Only lines holding the word "IsotopeConst" are needed; copy each of them from the material.

** Opening Extracted data block **

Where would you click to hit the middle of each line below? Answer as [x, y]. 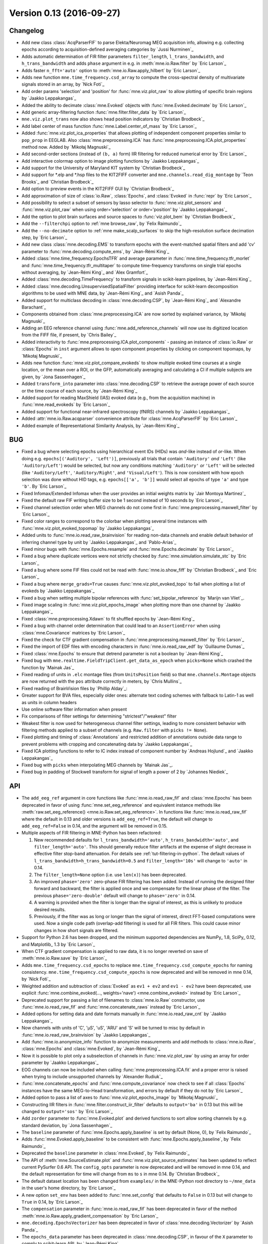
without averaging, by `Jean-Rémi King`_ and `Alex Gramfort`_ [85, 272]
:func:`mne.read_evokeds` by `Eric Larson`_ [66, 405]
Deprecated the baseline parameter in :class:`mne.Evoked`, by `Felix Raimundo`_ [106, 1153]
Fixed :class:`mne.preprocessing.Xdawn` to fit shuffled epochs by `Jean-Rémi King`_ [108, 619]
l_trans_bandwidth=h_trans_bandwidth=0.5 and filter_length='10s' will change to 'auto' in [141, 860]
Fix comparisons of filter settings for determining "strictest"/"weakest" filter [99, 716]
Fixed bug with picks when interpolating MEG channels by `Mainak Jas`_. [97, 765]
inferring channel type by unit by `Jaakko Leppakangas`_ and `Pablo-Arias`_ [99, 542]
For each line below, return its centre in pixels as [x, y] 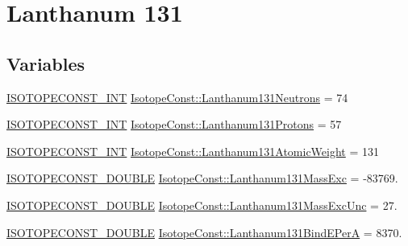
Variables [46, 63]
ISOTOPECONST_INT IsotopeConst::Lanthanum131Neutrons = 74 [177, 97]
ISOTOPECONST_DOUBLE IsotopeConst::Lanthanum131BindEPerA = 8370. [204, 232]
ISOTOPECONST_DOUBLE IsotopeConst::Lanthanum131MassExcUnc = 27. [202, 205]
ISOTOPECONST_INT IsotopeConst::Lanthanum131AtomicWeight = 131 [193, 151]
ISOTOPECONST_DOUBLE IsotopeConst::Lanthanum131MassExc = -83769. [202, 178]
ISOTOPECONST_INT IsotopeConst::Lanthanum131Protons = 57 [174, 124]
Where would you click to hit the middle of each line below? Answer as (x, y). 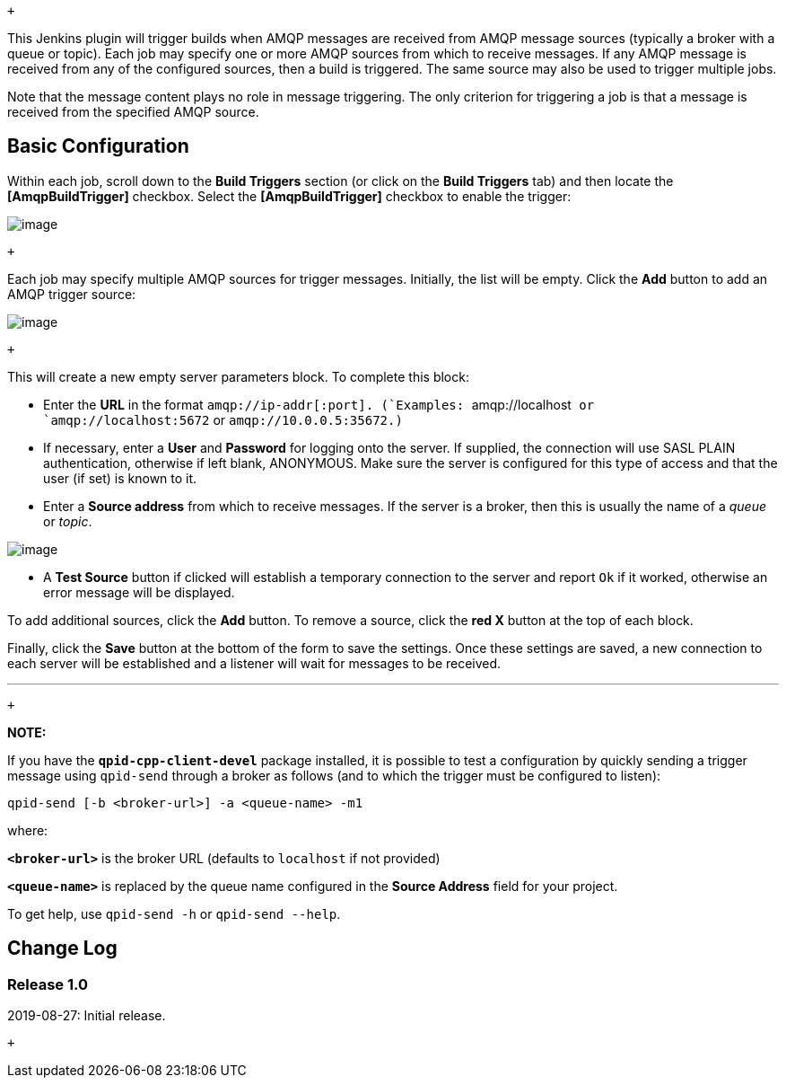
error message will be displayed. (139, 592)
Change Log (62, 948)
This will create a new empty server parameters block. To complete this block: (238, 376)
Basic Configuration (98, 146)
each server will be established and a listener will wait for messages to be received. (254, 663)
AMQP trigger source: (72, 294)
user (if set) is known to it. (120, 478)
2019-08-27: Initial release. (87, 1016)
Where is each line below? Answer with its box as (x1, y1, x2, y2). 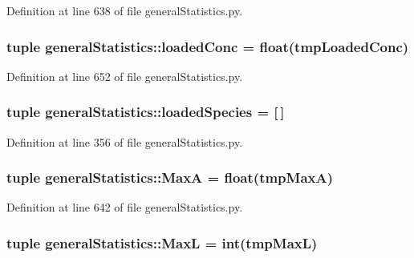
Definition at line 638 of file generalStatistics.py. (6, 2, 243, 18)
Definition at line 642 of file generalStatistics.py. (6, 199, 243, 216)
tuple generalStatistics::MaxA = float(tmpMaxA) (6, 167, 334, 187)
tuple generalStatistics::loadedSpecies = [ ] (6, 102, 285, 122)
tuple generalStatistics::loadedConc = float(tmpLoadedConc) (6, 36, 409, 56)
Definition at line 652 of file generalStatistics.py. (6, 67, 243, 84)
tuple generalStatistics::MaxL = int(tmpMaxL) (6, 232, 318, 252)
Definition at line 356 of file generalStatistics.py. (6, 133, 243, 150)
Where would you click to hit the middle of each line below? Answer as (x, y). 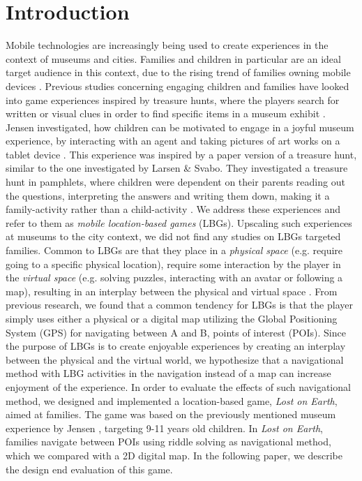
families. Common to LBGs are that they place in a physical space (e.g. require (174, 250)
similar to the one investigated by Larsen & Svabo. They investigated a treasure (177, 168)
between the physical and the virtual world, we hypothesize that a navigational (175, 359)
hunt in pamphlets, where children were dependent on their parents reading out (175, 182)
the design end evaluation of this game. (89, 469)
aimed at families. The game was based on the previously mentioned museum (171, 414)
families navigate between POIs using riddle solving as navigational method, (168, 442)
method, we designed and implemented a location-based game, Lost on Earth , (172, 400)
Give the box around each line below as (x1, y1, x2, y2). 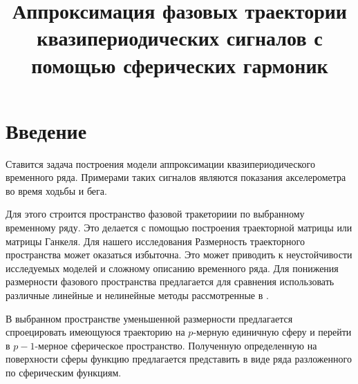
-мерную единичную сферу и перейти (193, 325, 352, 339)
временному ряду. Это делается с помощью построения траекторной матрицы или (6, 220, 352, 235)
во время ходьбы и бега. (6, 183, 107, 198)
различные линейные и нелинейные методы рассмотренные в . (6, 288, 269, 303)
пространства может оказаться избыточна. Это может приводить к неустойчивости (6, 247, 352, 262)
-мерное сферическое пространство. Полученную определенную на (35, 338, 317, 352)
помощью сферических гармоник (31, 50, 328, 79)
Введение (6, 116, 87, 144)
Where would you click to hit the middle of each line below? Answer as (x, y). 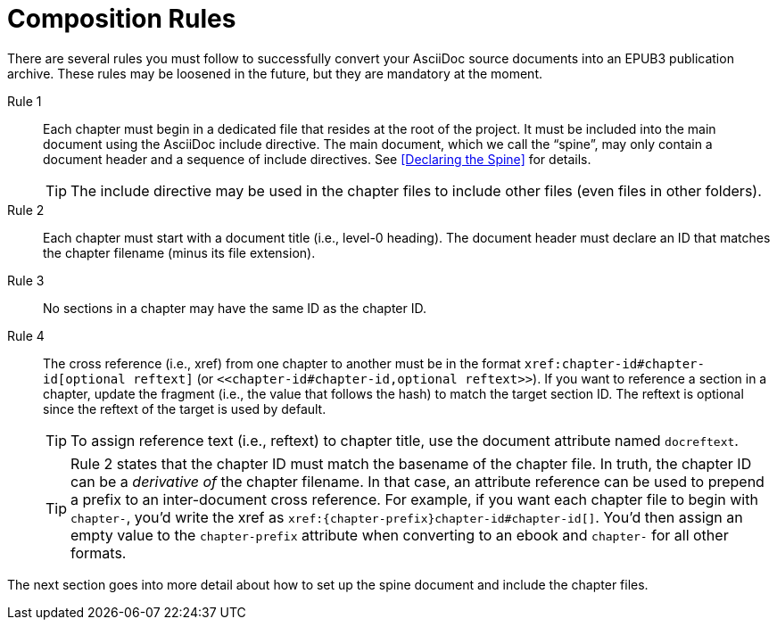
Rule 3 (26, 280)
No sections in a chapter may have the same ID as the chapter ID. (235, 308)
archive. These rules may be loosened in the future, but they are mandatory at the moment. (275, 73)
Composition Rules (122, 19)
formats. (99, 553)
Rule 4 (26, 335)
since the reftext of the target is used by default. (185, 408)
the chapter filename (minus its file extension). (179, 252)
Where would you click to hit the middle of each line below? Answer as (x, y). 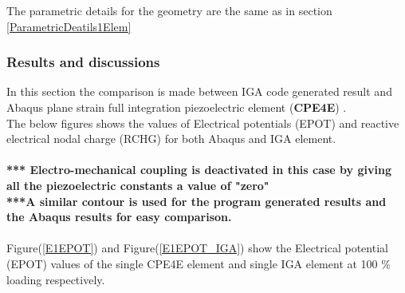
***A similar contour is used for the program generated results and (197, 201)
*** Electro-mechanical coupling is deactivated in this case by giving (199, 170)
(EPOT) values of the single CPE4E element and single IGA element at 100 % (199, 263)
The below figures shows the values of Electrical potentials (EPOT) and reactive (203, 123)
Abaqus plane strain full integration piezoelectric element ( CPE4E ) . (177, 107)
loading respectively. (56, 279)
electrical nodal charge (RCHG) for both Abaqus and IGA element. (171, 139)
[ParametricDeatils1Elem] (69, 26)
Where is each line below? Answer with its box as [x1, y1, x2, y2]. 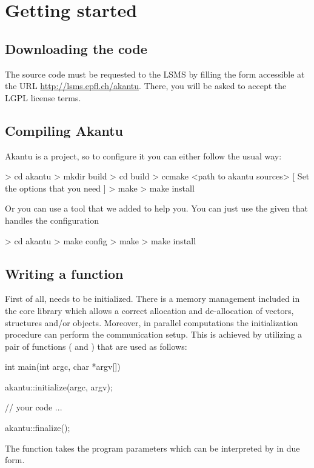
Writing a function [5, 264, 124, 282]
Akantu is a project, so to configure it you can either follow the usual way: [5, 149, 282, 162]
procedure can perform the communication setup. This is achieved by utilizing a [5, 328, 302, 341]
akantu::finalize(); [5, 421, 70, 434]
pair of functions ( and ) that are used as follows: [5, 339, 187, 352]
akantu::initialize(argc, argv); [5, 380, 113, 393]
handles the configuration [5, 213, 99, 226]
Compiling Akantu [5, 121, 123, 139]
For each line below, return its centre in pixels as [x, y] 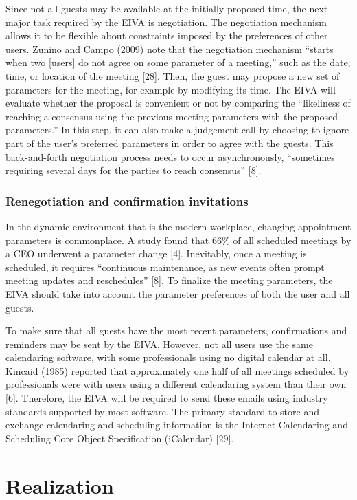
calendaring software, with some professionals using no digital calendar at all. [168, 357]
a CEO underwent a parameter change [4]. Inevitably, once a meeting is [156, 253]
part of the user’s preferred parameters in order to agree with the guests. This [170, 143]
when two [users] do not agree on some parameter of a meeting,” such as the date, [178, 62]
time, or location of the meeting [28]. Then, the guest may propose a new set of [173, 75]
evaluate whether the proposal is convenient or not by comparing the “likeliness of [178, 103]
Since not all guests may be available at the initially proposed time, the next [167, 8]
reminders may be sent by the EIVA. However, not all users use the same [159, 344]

** Closing Extracted data block **

== Problem solution ==
ISOTOPECONST_INT IsotopeConst::Lanthanum131Neutrons = 74 [177, 97]
ISOTOPECONST_DOUBLE IsotopeConst::Lanthanum131BindEPerA = 8370. [204, 232]
ISOTOPECONST_DOUBLE IsotopeConst::Lanthanum131MassExcUnc = 27. [202, 205]
ISOTOPECONST_INT IsotopeConst::Lanthanum131AtomicWeight = 131 [193, 151]
ISOTOPECONST_DOUBLE IsotopeConst::Lanthanum131MassExc = -83769. [202, 178]
ISOTOPECONST_INT IsotopeConst::Lanthanum131Protons = 57 [174, 124]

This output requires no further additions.